3.1. Active Chemical Compounds
We obtained 102 compounds from the TCMSP. According to the OB and DL standards set there were as few as 7 compounds left after our screening. As the SMILEs could not be found in PubChem, 2-O-methyl-3―O-β-D-glucopyranosyl platycogenate A and dimethyl 2-O-methyl-3-O-a-D-glucopyranosyl platycogenate A were excluded from the next analysis. In the following target prediction, Robinin had no effective protein target, so it was not included in the study. Finally, 4 compounds were analyzed. The basic information of these 4 compounds was shown in Table 1.
3.2. Construction of compounds-targets network
After the targets obtained from the TCMSP, SwissTargetPrediction and STITCH were sort out, we obtained 24 targets in the TCMSP, 42 targets in the SwissTargetPrediction and 24 targets in the STITCH. In total, 123 compounds targets were obtained, after deleting duplicates. The compounds-targets network was constructed used Cytoscape. The cluster analysis of the clusterMaker of Cytoscape led to four clusters, centered on four active compounds being obtained. Luteolin and Acacetin clusters contained more targets than the other two. The result was showed in Fig. 2.
3.3. The Targets of Lung Cancer
A total of 45 lung cancer related genes were identified in TTD database. There were three groups of disease data selected from DisGeNET with the Disease ID of C0684249, C0242379 and C0007121. In these three sets of data, 1963, 1991 and 37 target genes were obtained respectively. After removing the repeats, we finally got 2129 disease targets.
3.4. The Common Target of Compounds and Diseases and PPI Network
Venn figure was used to identify the common targets of compounds and diseases. According to the result, 80 targets were shared between them, among which the targets from Luteolin were the most,accounting for 64. Apart from that, 22 targets form Acacetin, 7 targets form cis-Dihydroquercetin, and 2 targets form Spinasterol. The result was showed in Fig. 3A. The 80 targets as mentioned above were inputted into String database to get a PPI network, which consisted 80 nodes༌and 1057 edges. We used Cytoscape to visualize and analyze the PPI network. The result was showed in Fig. 3B.
3.5. Hub Targets
After the visualization of the PPI network by Cytoscape and the topological analysis of the Network Analayzer tool, the details of the topological indexes such as Degree and Betweenness Centrality were obtained. According to the hub target standard defined by us, the target with the Degree and the Betweenness Centrality more than twice the median was identified as the hub target. Based on the stander 7 hub targets were identified. The topological indexes of 7 hub targets were showed in table 2.

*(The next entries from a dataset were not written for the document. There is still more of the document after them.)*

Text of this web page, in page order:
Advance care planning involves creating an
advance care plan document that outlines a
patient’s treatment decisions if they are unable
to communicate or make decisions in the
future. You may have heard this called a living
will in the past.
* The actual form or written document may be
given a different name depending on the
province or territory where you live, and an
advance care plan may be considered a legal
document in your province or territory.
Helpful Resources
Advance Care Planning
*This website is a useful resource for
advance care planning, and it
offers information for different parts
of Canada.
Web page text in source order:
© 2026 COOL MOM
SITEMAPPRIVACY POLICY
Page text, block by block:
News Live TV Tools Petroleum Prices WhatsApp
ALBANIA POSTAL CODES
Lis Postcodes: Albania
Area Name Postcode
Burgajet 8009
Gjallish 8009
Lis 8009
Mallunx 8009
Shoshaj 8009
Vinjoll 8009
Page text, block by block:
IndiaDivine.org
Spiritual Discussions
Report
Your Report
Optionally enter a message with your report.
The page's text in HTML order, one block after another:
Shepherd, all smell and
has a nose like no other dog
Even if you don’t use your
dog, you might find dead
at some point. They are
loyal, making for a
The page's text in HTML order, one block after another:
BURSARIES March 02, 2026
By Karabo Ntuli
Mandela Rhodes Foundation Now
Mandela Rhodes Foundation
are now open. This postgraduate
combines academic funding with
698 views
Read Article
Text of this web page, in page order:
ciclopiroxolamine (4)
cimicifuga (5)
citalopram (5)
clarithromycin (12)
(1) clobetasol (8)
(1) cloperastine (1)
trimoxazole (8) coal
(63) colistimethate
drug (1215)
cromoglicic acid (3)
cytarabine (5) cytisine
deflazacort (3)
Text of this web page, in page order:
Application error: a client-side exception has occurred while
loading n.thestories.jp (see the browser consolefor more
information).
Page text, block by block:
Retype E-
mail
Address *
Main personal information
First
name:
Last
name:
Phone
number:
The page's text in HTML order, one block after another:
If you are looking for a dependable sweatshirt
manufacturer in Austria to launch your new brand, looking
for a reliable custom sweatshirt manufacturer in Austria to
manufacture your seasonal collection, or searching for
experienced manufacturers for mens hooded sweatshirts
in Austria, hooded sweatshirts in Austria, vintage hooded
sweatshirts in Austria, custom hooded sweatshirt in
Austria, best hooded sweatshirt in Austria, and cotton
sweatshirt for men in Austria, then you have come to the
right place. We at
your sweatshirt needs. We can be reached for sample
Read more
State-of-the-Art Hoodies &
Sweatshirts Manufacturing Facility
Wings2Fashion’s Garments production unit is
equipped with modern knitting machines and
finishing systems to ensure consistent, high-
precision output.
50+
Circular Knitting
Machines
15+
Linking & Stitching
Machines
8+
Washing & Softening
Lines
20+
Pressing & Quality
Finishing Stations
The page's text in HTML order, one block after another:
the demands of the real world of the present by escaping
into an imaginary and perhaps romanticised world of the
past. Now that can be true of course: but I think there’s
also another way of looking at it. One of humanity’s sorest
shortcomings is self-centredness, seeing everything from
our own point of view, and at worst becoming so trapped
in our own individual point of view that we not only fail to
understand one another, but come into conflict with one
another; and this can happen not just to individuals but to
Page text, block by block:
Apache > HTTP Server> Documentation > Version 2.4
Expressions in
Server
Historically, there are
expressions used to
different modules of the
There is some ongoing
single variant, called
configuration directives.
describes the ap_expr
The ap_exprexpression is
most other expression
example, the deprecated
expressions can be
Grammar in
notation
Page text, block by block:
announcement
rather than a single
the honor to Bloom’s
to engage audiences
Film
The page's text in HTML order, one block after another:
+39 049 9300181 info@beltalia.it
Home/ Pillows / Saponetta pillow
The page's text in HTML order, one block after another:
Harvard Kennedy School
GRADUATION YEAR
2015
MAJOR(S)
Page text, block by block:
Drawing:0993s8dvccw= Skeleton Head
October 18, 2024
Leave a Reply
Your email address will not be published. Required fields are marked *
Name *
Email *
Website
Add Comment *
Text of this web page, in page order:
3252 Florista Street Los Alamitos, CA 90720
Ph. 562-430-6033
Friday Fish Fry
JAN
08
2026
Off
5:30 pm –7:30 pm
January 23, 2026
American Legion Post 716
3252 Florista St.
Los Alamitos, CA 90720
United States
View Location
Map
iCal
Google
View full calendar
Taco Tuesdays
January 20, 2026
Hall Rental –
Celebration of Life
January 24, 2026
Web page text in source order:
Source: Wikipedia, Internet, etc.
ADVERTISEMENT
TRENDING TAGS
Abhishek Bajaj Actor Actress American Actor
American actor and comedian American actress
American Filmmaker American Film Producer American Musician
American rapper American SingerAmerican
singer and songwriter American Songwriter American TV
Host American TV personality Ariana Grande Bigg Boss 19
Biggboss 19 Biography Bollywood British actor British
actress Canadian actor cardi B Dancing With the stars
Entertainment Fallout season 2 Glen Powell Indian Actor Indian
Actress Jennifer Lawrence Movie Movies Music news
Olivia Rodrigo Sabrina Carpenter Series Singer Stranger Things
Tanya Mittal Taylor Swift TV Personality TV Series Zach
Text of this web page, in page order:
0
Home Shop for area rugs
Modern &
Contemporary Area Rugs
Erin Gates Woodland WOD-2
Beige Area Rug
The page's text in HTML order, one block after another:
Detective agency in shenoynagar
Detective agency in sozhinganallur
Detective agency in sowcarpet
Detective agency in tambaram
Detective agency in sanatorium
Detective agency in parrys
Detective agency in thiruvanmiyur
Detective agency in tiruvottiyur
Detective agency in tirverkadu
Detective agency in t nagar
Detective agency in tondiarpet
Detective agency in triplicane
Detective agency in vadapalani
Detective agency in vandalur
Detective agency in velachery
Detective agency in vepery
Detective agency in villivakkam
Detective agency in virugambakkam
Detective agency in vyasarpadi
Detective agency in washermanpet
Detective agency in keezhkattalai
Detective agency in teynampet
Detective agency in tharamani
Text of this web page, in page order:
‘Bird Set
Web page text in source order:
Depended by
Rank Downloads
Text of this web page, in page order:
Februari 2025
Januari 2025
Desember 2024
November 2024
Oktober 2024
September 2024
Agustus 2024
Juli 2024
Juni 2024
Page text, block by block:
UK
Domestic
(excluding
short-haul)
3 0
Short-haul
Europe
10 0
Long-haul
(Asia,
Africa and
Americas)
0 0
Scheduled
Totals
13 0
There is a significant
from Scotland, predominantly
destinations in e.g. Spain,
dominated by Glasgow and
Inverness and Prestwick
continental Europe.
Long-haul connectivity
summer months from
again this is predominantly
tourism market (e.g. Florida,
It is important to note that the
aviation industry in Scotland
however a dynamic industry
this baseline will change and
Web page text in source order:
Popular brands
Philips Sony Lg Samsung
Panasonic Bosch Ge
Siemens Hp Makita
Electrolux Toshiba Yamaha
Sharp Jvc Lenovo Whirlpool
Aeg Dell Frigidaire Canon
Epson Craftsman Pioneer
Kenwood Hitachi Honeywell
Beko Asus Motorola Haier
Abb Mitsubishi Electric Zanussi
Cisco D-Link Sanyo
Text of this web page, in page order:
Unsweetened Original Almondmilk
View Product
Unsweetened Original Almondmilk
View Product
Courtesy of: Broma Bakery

In order to clarify the expression differences of the 7 hub targets in lung cancer and normal lung tissues, we retrieved data series GSE19804 in the GEO database (https://www.ncbi.nlm.nih.gov/geo/query/acc.cgi?acc=GSE19804. Accessed 23 May 2020)[31]. We obtained 120 samples from paired tumor and normal tissues. We used the heatmap.2 package of R to normalize the data and draw the heatmap. We found that the expression of AKT1, CASP3, EGFR and TP53 was up-regulated and the expression of IL-6, MAPK1 and VEGFA was down-regulated in lung cancer. The expression level of each gene was shown by scatter plot. The results were showed in Fig. 4.
3.6. GO Enrichment
David was applied to do GO Enrichment of the 7 hub targets and then 81 enrichment results were obtained, including 67 biological processes (BP), 10 molecular functions (MF), and 4 cellular components (CC). The top ten go enrichment results of each group were showed in Fig. 5.
3.7. KEGG Pathway Enrichment
David was applied to carry out KEGG pathway Enrichment of the 7 hub targets. After removing the extensive pathways, 23 pathways were obtained. The top three were Proteoglycans in cancer, HIF − 1 signaling pathway and PI3K − Akt signaling pathway. The result of the 23 pathways was showed in Fig. 6.
Then, constructed compounds-targets-pathways network was constructed with the 7 hub targets. A network with 32 nodes and 114 edges was obtained, including 2 compounds, 7 targets, 23 pathways, 21 targets-targets interaction, 10 compounds-targets interaction and 83 targets-pathways interaction. After modular analysis the result of was showed in Fig. 7.
3.8. Molecular Docking Result
AutoVina was employed to conducted molecular docking, with the result listed in table 3. The reliability of the docking results was evaluated against with the score of Affinity. The value of affinity represented the strength of binding between the compounds and the targets. The greater the negative value, the more satisfactory the binding result. The best binding protein of compound Luteolin was 5UG9, the structure of EGFR. The best binding protein of compound Acacetin was 1NME, the structure of CASP3. Their three-dimensional structure and protein ligand interaction was showed in Fig. 8.